No ônibus, voltando do Mineirão pro Rio, recorri à memória para lembrar uma derrota tão devastadora da seleção e a única que me veio foi um 5×1 pra Argentina, em são Januário, na Copa Roca de 1939. Sei dela pelo relato de Mario de Andrade, que foi ao jogo e escreveu a crônica da partida. “Ora o que é que se via desde aquele início? O que se viu, se me permitirem a imagem, foi assim como uma raspadeira mecânica, perfeitamente azeitada, avançando para o lado de onze beija-flores”. A imagem do Mario diz muito sobre esse Alemanha 7 x 1 Brasil. E pensando melhor vejo que esses 11 beija-flores já souberam bailar na frente de muita máquina mortífera, bagunçando sua previsão cirúrgica. Uma arte que com certeza nos faltou hoje.
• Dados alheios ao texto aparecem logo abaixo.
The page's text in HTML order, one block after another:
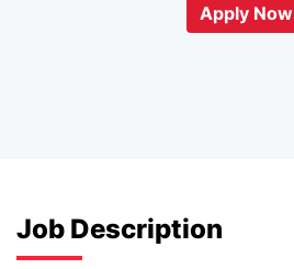
Apply Now
Job Description
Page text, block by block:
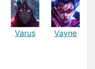
Varus Vayne
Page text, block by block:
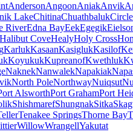
AndersonAngoonAniakAnvik
LakeChitinaChuathbalukCircle
RiverEdna BayEekEgegik
Halibut CoveHealyHoly Cross
KarlukKasaanKasiglukKasilof
KoyukukKupreanofKwethluk
NaknekNanwalekNapakiak
North PoleNorthwayNuiqsut
AlsworthPort GrahamPort
ShishmarefShungnakSitka
Tenakee SpringsThorne Bay
WillowWrangellYakutat
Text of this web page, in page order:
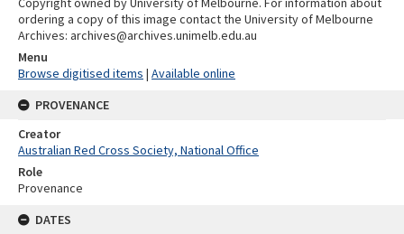
ordering a copy of this image contact the University of Melbourne
Archives: archives@archives.unimelb.edu.au
Menu
Browse digitised items | Available online
PROVENANCE
Creator
Australian Red Cross Society, National Office
Role
Provenance
DATES
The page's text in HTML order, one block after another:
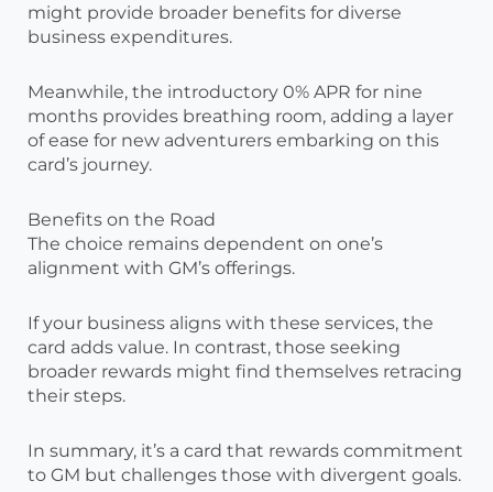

A Copa do Mundo vai acabando pro Brasil, resta um jogo de consolação na disputa do terceiro lugar. Nesse processo de sete anos, desde que nos tornamos o país sede, o pior não é perder, e sim percebermos que fomos colonizados. Colonizados pela FIFA e seu modelo impositivo. Chegam aqui mandam e desmandam, mudam as leis, querem nos ensinar como torcer e como devem ser nossos estádios. A torcida pouco carismática, sem aquela pressão que as torcidas dos clubes brasileiros têm, vem disso, de uma transformação do estádio de futebol num salão de baile da alta sociedade. Tivemos pouca, ou nenhuma resistência antropofágica, para lidar com isso. Não digerimos nada, tudo foi socado goela abaixo como esses sete dolorosos gols de ontem. E o mais dilacerante é ver Alemanha e Holanda, além de Espanha até o ano passado, devorando a seleção Brasileira. Não digo só com vitórias, mas deglutindo nosso estilo de jogo e transformando em algo deles.
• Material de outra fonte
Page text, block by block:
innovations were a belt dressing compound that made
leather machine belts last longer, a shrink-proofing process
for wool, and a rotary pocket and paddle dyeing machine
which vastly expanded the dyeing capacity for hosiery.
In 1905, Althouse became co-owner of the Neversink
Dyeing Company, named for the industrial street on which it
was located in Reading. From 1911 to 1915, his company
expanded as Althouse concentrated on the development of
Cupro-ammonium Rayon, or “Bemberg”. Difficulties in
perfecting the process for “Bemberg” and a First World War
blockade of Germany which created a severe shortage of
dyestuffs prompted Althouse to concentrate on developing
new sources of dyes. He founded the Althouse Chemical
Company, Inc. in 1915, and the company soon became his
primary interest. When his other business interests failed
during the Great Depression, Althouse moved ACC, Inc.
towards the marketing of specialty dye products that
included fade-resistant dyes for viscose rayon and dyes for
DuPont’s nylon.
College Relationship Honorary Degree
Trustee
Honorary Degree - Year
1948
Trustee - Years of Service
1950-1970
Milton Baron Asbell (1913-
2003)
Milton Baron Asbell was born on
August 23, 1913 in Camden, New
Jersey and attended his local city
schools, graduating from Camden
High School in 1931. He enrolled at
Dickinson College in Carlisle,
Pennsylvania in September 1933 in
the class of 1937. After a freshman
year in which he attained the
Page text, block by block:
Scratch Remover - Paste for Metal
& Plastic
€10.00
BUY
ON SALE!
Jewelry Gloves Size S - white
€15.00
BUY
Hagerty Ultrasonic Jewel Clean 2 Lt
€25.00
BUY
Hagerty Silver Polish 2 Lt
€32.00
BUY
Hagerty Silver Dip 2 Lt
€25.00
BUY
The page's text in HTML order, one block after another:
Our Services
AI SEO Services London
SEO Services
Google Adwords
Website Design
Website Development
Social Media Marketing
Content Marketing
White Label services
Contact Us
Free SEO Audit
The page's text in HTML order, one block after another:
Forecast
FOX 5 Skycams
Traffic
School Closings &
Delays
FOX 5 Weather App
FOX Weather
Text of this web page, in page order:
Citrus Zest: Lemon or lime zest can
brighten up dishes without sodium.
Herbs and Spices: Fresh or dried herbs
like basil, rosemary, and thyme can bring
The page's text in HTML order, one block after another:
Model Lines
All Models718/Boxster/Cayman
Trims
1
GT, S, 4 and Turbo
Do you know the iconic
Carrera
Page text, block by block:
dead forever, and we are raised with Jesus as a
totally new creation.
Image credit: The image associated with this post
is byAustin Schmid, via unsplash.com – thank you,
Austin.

A seleção brasileira ensinou o mundo a jogar futebol e por isso ela se tornou uma certa entidade supranacional. Os ingleses ficam loucos quando o Brasil não joga bonito, o holandês Cruyff vocifera contra o excesso de volantes marcadores, Beckenbauer sai em defesa do futebol arte e enquanto isso, o Romário, mesmo com sua aguçada visão crítica, não tá nem aí se qualquer outro time, além do Brasil, tá jogando feio ou bonito. Enfim, a seleção brasileira é um termômetro do futebol no mundo e essa derrota acachapante bagunça tudo.
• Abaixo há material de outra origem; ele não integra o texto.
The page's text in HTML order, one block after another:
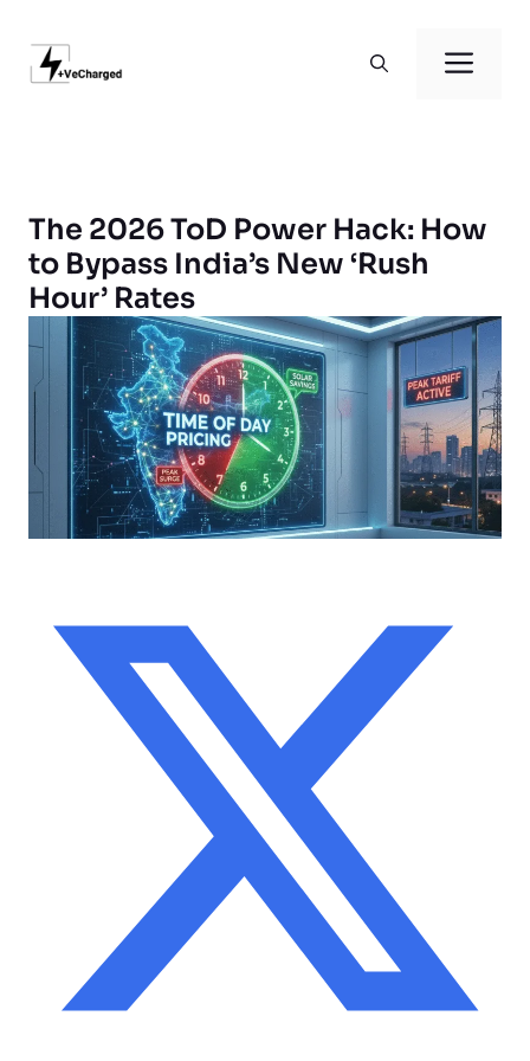
content
The 2026 ToD Power Hack: How
to Bypass India’s New ‘Rush
Hour’ Rates
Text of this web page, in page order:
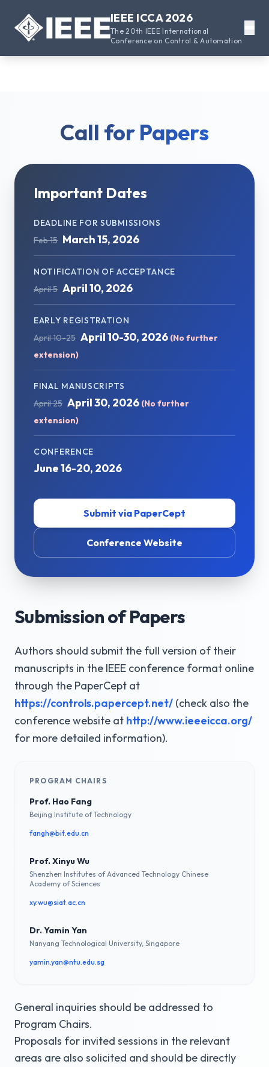
IEEE ICCA 2026
The 20th IEEE International
Conference on Control & Automation
Call for Papers
Important Dates
DEADLINE FOR SUBMISSIONS
Feb 15 March 15, 2026
NOTIFICATION OF ACCEPTANCE
April 5 April 10, 2026
EARLY REGISTRATION
April 10-25 April 10-30, 2026 (No further
extension)
FINAL MANUSCRIPTS
April 25 April 30, 2026 (No further
extension)
CONFERENCE
June 16-20, 2026
Submit via PaperCept
Conference Website
Submission of Papers
Authors should submit the full version of their
manuscripts in the IEEE conference format online
through the PaperCept at
https://controls.papercept.net/ (check also the
conference website at http://www.ieeeicca.org/
for more detailed information).
PROGRAM CHAIRS
Prof. Hao Fang
Beijing Institute of Technology
fangh@bit.edu.cn
Prof. Xinyu Wu
Shenzhen Institutes of Advanced Technology Chinese
Academy of Sciences
xy.wu@siat.ac.cn
Dr. Yamin Yan
Nanyang Technological University, Singapore
yamin.yan@ntu.edu.sg
General inquiries should be addressed to
Program Chairs.
Proposals for invited sessions in the relevant
areas are also solicited and should be directly

Todo boleiro sabe que existe aquele dia no qual tudo dá errado pra você e certo pra eles. Essa terça-feira fatídica também foi um dia assim. O apagão da seleção foi aquele que os governantes temem que aconteça com o sistema elétrico brasileiro, um lance digno de apocalipse. Junto disso, a superioridade do time alemão foi incontestável e no 7 x 0 só me restou levantar e aplaudir. Erros banais e gols de pelada se sucederam, fossem num treino, teriam feito o Felipão entrar em campo e parar a bagunça pra arrumar a casa. Mas na hora que tá valendo é muito difícil fazer isso, quando o pessoal piscou já estava 5×0 e a torcida alemã, muito bem humorada, cantava Yellow Submarine.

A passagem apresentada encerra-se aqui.